■ **Required work**:
Transcribe all of the records word for word, please, omitting the pictures.

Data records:
-*-*-

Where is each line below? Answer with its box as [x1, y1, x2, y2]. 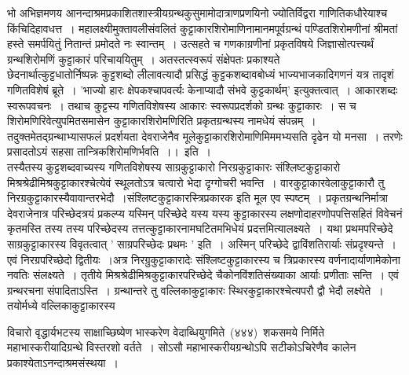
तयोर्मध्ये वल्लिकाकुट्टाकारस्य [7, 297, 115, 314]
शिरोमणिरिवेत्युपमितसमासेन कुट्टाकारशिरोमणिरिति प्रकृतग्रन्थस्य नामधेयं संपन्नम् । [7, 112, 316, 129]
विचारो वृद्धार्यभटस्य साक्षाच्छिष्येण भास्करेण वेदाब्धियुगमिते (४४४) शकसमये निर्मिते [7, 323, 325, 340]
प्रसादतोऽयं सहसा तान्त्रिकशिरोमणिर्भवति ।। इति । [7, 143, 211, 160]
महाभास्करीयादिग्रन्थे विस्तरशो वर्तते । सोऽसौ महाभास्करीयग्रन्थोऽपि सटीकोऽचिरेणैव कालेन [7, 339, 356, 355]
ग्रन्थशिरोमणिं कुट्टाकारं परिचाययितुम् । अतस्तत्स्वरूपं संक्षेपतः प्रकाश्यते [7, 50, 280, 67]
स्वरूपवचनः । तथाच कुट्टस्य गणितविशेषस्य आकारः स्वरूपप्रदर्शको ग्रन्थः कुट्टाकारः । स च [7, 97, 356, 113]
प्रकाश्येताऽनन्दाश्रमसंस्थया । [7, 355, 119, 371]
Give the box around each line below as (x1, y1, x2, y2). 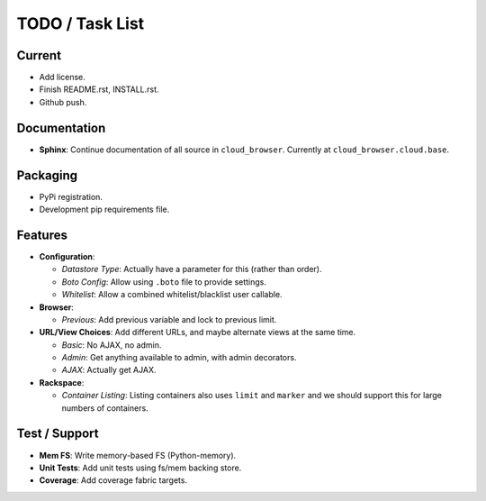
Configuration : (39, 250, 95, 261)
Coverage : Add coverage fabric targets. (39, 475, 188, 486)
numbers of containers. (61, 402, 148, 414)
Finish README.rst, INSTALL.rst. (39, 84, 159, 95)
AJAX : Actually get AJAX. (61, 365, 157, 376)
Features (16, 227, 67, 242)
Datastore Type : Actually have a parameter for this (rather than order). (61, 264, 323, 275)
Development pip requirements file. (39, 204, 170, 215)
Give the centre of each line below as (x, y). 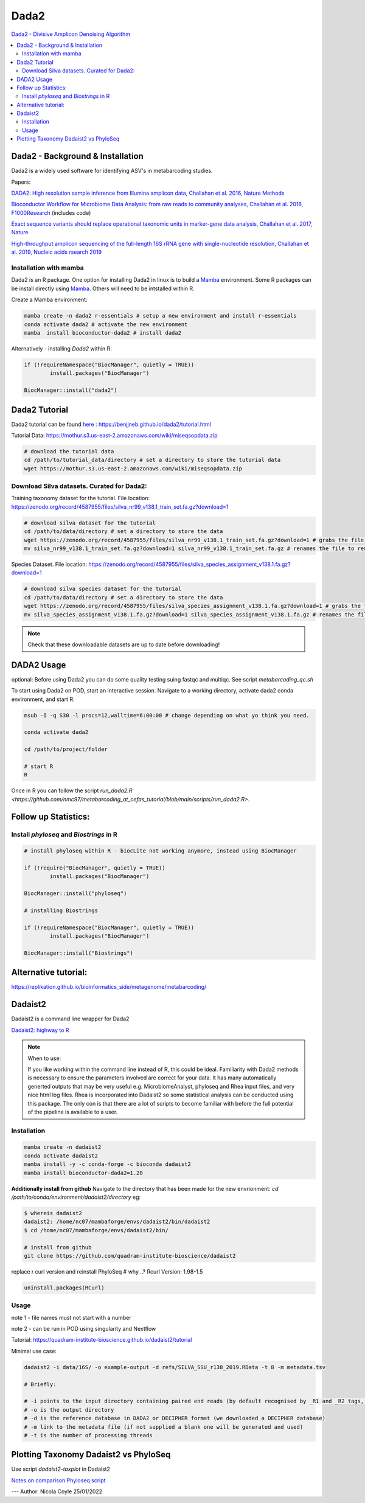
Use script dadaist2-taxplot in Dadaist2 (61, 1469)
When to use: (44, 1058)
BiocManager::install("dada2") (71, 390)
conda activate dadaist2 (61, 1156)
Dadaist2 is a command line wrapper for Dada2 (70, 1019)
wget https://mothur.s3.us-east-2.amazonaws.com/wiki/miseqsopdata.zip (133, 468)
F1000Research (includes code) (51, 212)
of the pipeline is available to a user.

-*-*-

■ **Task output**:
Where is each line below? Answer with its box as [x1, y1, x2, y2]. 
तयोर्मध्ये वल्लिकाकुट्टाकारस्य [7, 297, 115, 314]
शिरोमणिरिवेत्युपमितसमासेन कुट्टाकारशिरोमणिरिति प्रकृतग्रन्थस्य नामधेयं संपन्नम् । [7, 112, 316, 129]
विचारो वृद्धार्यभटस्य साक्षाच्छिष्येण भास्करेण वेदाब्धियुगमिते (४४४) शकसमये निर्मिते [7, 323, 325, 340]
प्रसादतोऽयं सहसा तान्त्रिकशिरोमणिर्भवति ।। इति । [7, 143, 211, 160]
महाभास्करीयादिग्रन्थे विस्तरशो वर्तते । सोऽसौ महाभास्करीयग्रन्थोऽपि सटीकोऽचिरेणैव कालेन [7, 339, 356, 355]
ग्रन्थशिरोमणिं कुट्टाकारं परिचाययितुम् । अतस्तत्स्वरूपं संक्षेपतः प्रकाश्यते [7, 50, 280, 67]
स्वरूपवचनः । तथाच कुट्टस्य गणितविशेषस्य आकारः स्वरूपप्रदर्शको ग्रन्थः कुट्टाकारः । स च [7, 97, 356, 113]
प्रकाश्येताऽनन्दाश्रमसंस्थया । [7, 355, 119, 371]
Give the box around each line below as (x1, y1, x2, y2). 
Configuration : (39, 250, 95, 261)
Coverage : Add coverage fabric targets. (39, 475, 188, 486)
numbers of containers. (61, 402, 148, 414)
Finish README.rst, INSTALL.rst. (39, 84, 159, 95)
AJAX : Actually get AJAX. (61, 365, 157, 376)
Features (16, 227, 67, 242)
Datastore Type : Actually have a parameter for this (rather than order). (61, 264, 323, 275)
Development pip requirements file. (39, 204, 170, 215)
Give the centre of each line below as (x, y). 
Use script dadaist2-taxplot in Dadaist2 (61, 1469)
When to use: (44, 1058)
BiocManager::install("dada2") (71, 390)
conda activate dadaist2 (61, 1156)
Dadaist2 is a command line wrapper for Dada2 (70, 1019)
wget https://mothur.s3.us-east-2.amazonaws.com/wiki/miseqsopdata.zip (133, 468)
F1000Research (includes code) (51, 212)
of the pipeline is available to a user.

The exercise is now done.